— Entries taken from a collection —

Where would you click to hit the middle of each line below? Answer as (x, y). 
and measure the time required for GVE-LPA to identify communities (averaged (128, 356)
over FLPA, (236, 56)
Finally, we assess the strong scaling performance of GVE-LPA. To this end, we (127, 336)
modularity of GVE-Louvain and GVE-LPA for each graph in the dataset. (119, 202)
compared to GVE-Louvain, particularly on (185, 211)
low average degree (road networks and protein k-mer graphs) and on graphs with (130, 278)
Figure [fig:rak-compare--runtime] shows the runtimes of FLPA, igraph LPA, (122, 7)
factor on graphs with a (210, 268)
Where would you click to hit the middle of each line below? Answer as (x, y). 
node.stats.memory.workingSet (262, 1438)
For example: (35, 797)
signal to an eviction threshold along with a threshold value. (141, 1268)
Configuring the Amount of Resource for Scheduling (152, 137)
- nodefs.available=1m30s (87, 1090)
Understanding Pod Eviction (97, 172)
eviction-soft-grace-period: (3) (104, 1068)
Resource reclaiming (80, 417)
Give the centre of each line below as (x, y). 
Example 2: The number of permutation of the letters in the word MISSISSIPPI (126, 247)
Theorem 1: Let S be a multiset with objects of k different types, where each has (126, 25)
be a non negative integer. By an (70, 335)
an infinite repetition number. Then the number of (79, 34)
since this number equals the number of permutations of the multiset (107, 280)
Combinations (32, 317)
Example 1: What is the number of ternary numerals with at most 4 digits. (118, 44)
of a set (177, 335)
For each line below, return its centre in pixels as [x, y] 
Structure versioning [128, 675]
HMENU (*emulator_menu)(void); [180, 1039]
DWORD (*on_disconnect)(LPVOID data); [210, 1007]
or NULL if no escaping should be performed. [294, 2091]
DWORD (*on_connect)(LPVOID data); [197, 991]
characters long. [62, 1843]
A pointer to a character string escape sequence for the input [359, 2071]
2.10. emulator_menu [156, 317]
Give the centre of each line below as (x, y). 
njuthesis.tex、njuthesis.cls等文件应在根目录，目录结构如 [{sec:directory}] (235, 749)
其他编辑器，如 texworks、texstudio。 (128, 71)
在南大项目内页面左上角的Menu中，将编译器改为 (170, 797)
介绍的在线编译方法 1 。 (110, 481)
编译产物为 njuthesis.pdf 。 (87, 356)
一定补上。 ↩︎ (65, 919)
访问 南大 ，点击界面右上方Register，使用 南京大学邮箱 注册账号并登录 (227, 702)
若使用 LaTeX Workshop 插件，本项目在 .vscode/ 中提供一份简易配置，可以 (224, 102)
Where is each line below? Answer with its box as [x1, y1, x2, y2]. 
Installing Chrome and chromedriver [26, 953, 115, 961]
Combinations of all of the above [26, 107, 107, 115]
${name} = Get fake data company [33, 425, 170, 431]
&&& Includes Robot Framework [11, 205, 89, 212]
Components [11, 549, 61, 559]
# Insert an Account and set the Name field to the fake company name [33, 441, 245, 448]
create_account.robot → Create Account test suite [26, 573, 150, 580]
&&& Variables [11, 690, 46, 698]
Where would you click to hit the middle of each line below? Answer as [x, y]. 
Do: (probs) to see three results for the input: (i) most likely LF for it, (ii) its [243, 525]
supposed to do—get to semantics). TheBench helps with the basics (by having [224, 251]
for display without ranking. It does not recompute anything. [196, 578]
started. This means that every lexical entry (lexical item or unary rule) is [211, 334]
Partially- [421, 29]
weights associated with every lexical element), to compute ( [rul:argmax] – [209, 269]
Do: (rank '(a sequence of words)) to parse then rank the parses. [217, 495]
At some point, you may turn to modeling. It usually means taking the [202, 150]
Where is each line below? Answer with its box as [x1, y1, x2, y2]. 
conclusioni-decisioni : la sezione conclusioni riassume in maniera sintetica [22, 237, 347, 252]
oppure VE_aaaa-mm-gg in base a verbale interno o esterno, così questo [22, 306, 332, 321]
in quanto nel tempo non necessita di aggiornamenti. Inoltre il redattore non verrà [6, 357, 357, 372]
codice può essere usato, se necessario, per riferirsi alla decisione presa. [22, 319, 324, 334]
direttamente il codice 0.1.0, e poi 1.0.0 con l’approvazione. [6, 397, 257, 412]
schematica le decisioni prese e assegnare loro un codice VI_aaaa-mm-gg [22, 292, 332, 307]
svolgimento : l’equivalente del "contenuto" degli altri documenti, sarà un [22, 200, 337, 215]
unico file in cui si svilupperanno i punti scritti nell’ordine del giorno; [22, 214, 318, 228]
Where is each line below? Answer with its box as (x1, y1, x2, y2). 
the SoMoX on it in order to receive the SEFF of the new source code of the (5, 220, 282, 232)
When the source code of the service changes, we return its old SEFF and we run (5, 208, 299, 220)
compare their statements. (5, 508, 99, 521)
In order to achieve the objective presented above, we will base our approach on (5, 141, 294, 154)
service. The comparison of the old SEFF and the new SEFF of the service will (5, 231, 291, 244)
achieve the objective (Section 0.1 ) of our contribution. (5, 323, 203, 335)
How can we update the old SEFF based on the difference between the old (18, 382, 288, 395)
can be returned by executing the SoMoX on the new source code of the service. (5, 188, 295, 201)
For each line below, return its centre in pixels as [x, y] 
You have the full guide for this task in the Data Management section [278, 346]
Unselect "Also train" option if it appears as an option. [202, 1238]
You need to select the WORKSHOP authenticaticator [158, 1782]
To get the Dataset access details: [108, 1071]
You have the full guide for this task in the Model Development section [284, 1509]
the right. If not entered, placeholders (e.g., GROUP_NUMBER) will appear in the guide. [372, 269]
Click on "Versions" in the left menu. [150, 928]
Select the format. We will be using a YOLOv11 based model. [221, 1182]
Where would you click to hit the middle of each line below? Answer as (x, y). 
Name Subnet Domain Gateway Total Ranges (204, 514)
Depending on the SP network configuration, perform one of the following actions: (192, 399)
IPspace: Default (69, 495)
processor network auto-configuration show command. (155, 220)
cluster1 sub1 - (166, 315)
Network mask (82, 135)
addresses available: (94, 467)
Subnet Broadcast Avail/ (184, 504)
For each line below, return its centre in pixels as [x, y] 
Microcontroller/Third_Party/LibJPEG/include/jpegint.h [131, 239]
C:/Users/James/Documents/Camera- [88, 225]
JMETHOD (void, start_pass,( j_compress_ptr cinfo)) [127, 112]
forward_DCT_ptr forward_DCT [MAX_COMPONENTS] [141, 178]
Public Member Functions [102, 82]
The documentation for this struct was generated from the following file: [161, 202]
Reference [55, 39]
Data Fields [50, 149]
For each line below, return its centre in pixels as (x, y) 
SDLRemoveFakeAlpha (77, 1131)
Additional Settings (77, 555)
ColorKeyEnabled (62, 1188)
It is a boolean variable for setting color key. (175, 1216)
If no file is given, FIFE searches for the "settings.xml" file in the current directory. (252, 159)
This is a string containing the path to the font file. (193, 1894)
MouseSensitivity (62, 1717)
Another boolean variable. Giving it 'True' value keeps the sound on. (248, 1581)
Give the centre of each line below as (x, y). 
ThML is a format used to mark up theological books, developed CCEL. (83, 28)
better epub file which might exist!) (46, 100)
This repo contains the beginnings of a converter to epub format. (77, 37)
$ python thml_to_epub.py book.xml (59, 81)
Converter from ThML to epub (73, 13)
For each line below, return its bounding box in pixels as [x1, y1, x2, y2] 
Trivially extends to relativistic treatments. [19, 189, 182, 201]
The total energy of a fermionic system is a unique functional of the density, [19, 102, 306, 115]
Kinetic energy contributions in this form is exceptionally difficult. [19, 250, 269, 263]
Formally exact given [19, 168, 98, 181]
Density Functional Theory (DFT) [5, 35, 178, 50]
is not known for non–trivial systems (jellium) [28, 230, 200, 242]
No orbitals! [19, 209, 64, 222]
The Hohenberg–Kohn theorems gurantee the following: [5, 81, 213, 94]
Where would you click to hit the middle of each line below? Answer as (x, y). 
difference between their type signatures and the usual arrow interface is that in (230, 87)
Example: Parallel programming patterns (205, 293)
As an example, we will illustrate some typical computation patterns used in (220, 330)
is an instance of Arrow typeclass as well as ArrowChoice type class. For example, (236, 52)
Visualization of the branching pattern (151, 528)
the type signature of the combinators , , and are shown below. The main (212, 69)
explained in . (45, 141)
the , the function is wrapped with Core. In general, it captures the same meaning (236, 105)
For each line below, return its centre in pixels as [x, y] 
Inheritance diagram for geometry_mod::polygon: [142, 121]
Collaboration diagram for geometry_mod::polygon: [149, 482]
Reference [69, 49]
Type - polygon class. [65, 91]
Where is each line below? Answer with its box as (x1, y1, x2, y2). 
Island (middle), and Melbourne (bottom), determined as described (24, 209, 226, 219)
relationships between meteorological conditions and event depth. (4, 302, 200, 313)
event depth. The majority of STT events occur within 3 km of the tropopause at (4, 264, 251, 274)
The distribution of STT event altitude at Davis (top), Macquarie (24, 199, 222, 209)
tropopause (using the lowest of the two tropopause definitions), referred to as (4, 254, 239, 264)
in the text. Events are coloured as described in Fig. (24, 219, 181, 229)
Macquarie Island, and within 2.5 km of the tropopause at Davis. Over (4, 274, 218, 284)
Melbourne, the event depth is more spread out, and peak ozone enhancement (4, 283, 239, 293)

— What you will do —
Copy out the range of lines above starting at the line with "cluster1 sub1 - (166, 315)" and ending at the line with "Microcontroller/Third_Party/LibJPEG/include/jpegint.h [131, 239]", exactly and including both.

— Response to this task —
cluster1 sub1 - (166, 315)
Network mask (82, 135)
addresses available: (94, 467)
Subnet Broadcast Avail/ (184, 504)
For each line below, return its centre in pixels as [x, y] 
Microcontroller/Third_Party/LibJPEG/include/jpegint.h [131, 239]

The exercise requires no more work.